Cover the GF(2^8) arithmetic, both code layers (Reed-Muller, Reed-Solomon),
polynomial multiplication, the samplers, and the PKE / KEM round-trips
(including implicit rejection and malformed-ciphertext handling) for all three
parameter sets.

```bash
cargo test
```

The KAT and intermediate-values harnesses below are gated behind the `kat`
feature, so plain `cargo test` skips them.

### Known Answer Tests (KAT) — byte-for-byte validation


`tests/kat.rs` re-seeds the 2025 HQC KAT PRNG (a SHAKE256 XOF — *not* the legacy
AES-CTR DRBG) with each official `.req` seed, runs `keygen → encaps → decaps`,
writes a sibling `*.our.rsp`, and **asserts every `pk` / `sk` / `ct` / `ss`
matches the official `.rsp` byte-for-byte** for HQC-128 / 192 / 256. On a
mismatch it reports the count, field, and first differing offset.

```bash
cargo test --features kat --test kat -- --nocapture
```

The official vectors live in `tests/hqc-{1,3,5}/PQCkemKAT_*.rsp` and are the
assertion oracle — they are never overwritten.

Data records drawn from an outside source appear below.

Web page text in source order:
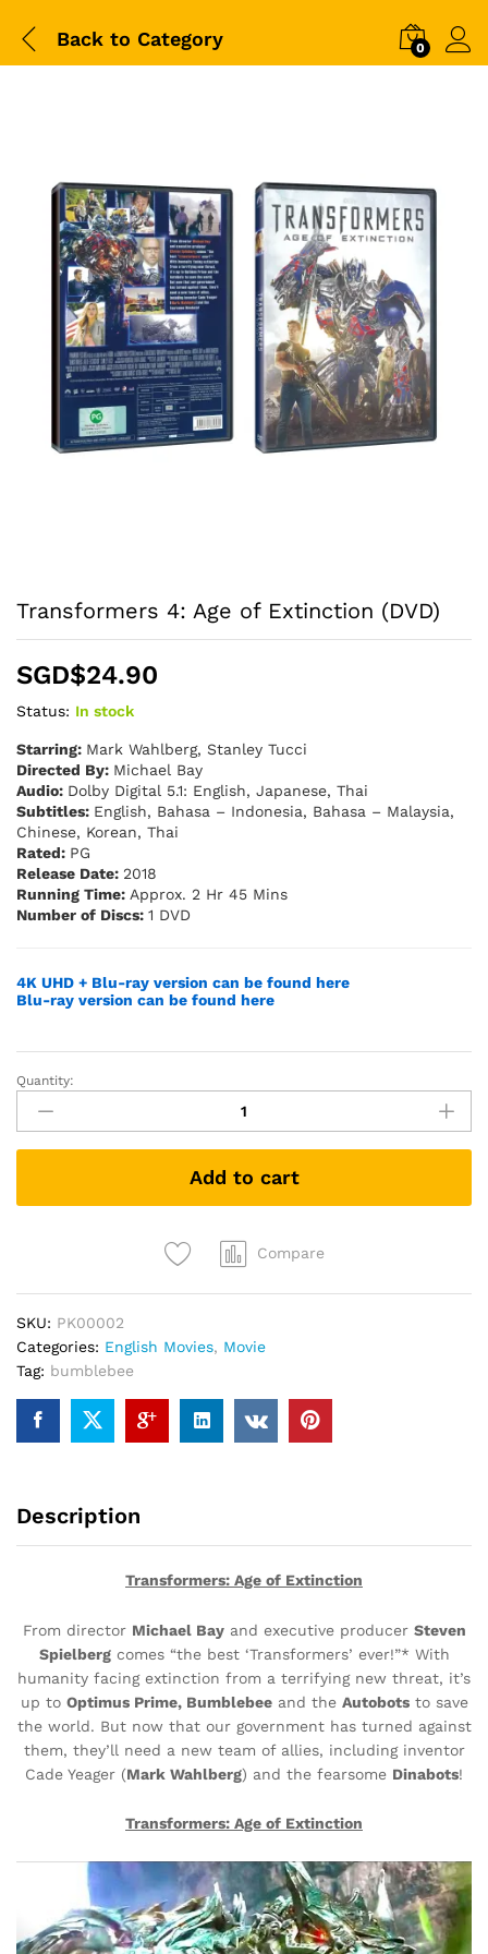
Back to Category 0
Transformers 4: Age of Extinction (DVD)
SGD$24.90
Status: In stock
Starring: Mark Wahlberg, Stanley Tucci
Directed By: Michael Bay
Audio: Dolby Digital 5.1: English, Japanese, Thai
Subtitles: English, Bahasa – Indonesia, Bahasa – Malaysia,
Chinese, Korean, Thai
Rated: PG
Release Date: 2018
Running Time: Approx. 2 Hr 45 Mins
Number of Discs: 1 DVD
4K UHD + Blu-ray version can be found here
Blu-ray version can be found here
Transformers
Age
of
(DVD)
Quantity:
Add to cart
Compare
SKU: PK00002
Categories: English Movies, Movie
Tag: bumblebee
Description
Transformers: Age of Extinction
From director Michael Bayand executive producer Steven
Spielbergcomes “the best ‘Transformers’ ever!”* With
humanity facing extinction from a terrifying new threat, it’s
up to Optimus Prime, Bumblebeeand the Autobotsto save
the world. But now that our government has turned against
them, they’ll need a new team of allies, including inventor
Cade Yeager (Mark Wahlberg) and the fearsome Dinabots!
Transformers: Age of Extinction

### Intermediate-values trace


`tests/intermediate.rs` regenerates the reference `intermediates_values`
step-by-step trace (every keygen / encaps / decaps intermediate for count 0) and
writes `intermediates_values.our` alongside the official file.

```bash
cargo test --features kat --test intermediate -- --nocapture
```

It matches the reference `tests/hqc-{1,3,5}/intermediates_values` byte-for-byte;
to confirm, diff the two (they should be identical):

```bash
diff tests/hqc-1/intermediates_values tests/hqc-1/intermediates_values.our
```

### Benchmarks


Criterion benchmarks cover the ring-multiplication hot path (both modes) and the
full KEM operations, across all three parameter sets:

```bash
cargo bench                              # everything
cargo bench --bench bench -- poly_mul    # just the multiplication group
cargo bench --bench bench -- kem         # just keygen / encaps / decaps
```

The `poly_mul` group reports `sparse_dense` (Mode A, the keygen / encrypt path)
and `dense_ct` (Mode B, the constant-time decrypt path) per parameter set. The
`kem` group times `keygen` / `encaps` / `decaps`. HTML reports land in
`target/criterion/`.

Mode B uses limb-level Karatsuba with a carry-less word-multiply leaf. To
benchmark the hardware `pclmulqdq` variant (see [Building](#building)):

```bash
# bash

RUSTFLAGS="-C target-feature=+pclmulqdq" cargo bench --bench bench -- poly_mul

# PowerShell

$env:RUSTFLAGS="-C target-feature=+pclmulqdq"; cargo bench --bench bench -- poly_mul
```

Criterion compares against the previous run automatically, so run once without
the flag (portable baseline) then once with it to see the speedup on
`dense_ct/hqc128|192|256`.

## Sampler distribution analysis


An example binary generates empirical frequency distributions for the three
polynomial samplers and writes a self-contained HTML report you can open in any
browser.

```bash
cargo run --release --example sampler_distribution                 # HQC-128, 20 000 trials
cargo run --release --example sampler_distribution -- 192 50000    # HQC-192, 50 000 trials
cargo run --release --example sampler_distribution -- 256 20000    # HQC-256, 20 000 trials
```

Output: `sampler_distribution_<param>.html` in the current directory. Each
sampler card shows:

- **Per-position frequency curve** — should be flat at `weight/N` (green
  reference line); any positional bias appears as a slope or spike.
- **Histogram of per-position set-counts** — should match a
  `Binomial(trials, weight/N)` bell curve (orange overlay).
- **χ²/dof** — goodness-of-fit against the ideal flat distribution; values
  near 1.0 indicate an unbiased sampler.

`sample_fixed_weight` (secret x/y) and `sample_fixed_weight_mod` (ephemeral
r1/r2/e) should both read χ²/dof ≈ 1.0. The `mod` sampler may show a barely
visible excess at the very lowest positions (its backward duplicate-resolution
step maps collisions to small indices), but it is too small to see at typical
trial counts.

## License


Licensed under either of **MIT** or **Apache-2.0** at your option.